Goal of the exercise: Each line below that contains "measurements" should be counted. Give only the total.

- Opening Delimiter -

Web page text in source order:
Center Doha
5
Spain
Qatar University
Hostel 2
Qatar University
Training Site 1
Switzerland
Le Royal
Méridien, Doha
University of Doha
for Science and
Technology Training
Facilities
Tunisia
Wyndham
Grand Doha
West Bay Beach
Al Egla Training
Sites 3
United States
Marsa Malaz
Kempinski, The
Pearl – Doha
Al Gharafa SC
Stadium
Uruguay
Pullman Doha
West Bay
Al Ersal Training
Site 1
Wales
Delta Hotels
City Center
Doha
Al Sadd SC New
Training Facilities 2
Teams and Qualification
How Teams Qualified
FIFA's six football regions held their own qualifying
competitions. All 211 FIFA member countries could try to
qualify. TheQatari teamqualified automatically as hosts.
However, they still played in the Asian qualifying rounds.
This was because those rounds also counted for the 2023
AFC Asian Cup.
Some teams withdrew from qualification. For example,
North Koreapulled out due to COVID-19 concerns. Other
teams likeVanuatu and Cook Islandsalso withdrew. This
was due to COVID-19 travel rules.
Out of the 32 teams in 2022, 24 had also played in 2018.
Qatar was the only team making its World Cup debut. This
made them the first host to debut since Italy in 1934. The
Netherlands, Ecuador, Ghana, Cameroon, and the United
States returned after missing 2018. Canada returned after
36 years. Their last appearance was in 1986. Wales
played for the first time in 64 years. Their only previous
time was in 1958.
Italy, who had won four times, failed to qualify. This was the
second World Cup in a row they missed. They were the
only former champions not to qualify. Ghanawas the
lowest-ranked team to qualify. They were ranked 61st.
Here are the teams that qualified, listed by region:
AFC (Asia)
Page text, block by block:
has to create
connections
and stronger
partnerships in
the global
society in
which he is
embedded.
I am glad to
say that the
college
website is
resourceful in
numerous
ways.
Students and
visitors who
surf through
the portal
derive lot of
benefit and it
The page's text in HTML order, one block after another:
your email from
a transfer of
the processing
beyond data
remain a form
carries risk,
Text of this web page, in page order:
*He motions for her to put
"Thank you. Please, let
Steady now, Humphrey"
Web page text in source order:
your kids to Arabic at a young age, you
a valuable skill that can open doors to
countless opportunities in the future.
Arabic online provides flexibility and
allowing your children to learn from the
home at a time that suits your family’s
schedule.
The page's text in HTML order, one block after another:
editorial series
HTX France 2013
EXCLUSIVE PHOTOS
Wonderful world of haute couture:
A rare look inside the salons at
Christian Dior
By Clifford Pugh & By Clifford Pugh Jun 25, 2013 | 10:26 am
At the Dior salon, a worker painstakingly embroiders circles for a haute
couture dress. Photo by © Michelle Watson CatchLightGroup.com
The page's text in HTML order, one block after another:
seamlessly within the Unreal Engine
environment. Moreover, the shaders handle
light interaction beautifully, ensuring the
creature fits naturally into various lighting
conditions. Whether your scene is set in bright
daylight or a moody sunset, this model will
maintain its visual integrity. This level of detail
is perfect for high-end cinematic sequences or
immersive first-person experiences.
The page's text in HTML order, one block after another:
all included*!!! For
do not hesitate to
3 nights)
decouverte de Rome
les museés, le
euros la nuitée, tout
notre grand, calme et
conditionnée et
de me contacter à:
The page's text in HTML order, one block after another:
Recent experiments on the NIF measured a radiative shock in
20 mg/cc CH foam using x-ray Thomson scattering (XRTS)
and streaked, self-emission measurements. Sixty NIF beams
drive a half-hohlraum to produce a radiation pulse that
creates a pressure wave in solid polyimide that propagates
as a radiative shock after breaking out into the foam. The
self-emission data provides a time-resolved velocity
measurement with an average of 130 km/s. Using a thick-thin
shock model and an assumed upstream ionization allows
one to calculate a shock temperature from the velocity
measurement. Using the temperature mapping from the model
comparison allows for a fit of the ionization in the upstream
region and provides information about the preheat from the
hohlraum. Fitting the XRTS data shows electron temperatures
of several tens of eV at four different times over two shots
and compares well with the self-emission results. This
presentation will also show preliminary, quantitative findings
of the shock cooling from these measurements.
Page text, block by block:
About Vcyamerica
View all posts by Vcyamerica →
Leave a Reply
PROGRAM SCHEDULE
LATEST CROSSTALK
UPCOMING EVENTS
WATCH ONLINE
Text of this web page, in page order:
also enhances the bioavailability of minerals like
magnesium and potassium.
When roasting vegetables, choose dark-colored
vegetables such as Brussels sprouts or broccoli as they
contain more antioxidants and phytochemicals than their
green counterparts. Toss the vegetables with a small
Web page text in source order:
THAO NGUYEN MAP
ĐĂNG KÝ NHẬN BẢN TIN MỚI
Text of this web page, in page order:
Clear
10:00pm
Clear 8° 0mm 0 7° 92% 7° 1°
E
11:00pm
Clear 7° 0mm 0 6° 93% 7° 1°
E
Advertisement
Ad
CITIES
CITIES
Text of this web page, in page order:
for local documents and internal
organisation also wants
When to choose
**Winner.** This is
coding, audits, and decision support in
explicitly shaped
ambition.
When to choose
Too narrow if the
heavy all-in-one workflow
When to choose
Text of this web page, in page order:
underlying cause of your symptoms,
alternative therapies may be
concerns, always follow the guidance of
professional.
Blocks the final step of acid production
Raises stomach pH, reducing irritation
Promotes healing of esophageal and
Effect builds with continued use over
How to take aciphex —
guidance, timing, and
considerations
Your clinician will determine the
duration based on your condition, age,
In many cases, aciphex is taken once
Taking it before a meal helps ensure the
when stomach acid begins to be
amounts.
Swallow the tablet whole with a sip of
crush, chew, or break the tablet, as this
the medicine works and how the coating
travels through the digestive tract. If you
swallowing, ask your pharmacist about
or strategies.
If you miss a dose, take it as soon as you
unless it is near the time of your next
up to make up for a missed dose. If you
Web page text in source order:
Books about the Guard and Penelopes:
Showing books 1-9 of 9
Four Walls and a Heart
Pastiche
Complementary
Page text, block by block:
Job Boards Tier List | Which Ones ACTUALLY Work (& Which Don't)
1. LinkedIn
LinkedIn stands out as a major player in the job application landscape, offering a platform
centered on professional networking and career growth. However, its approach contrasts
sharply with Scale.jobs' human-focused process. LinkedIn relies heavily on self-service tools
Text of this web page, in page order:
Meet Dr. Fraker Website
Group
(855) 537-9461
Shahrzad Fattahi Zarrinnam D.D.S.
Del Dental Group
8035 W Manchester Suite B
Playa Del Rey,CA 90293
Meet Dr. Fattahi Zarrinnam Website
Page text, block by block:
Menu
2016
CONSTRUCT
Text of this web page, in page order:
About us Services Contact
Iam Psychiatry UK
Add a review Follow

- Closing Delimiter -

Task response: 2